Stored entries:

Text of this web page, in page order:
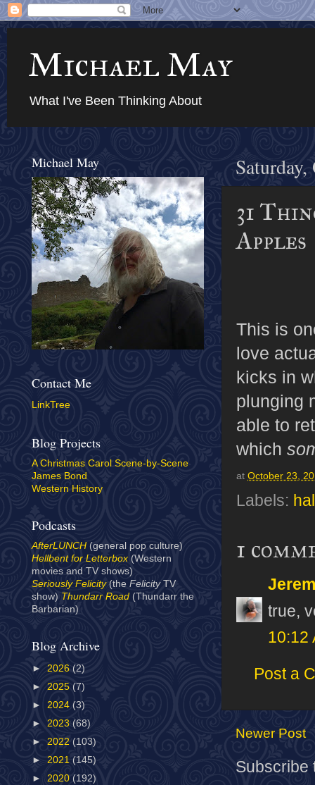
Michael May
What I've Been Thinking About
31
Apples
This is
love
kicks in
plunging
able to
which
at October 23,
Labels:
1
true,
10:12
Post a
Newer Post
Subscribe
Michael May
Contact Me
LinkTree
Blog Projects
A Christmas Carol Scene-by-Scene
James Bond
Western History
Podcasts
AfterLUNCH (general pop culture)
Hellbent for Letterbox(Western
movies and TV shows)
Seriously Felicity(the Felicity TV
show) Thundarr Road (Thundarr the
Barbarian)
Blog Archive
► 2026 (2)
► 2025 (7)
► 2024 (3)
► 2023 (68)
► 2022 (103)
► 2021 (145)
► 2020 (192)

#### The problem
Excluding the pictures, restate the records above word for word.

#### Response
Text of this web page, in page order:
Michael May
What I've Been Thinking About
31
Apples
This is
love
kicks in
plunging
able to
which
at October 23,
Labels:
1
true,
10:12
Post a
Newer Post
Subscribe
Michael May
Contact Me
LinkTree
Blog Projects
A Christmas Carol Scene-by-Scene
James Bond
Western History
Podcasts
AfterLUNCH (general pop culture)
Hellbent for Letterbox(Western
movies and TV shows)
Seriously Felicity(the Felicity TV
show) Thundarr Road (Thundarr the
Barbarian)
Blog Archive
► 2026 (2)
► 2025 (7)
► 2024 (3)
► 2023 (68)
► 2022 (103)
► 2021 (145)
► 2020 (192)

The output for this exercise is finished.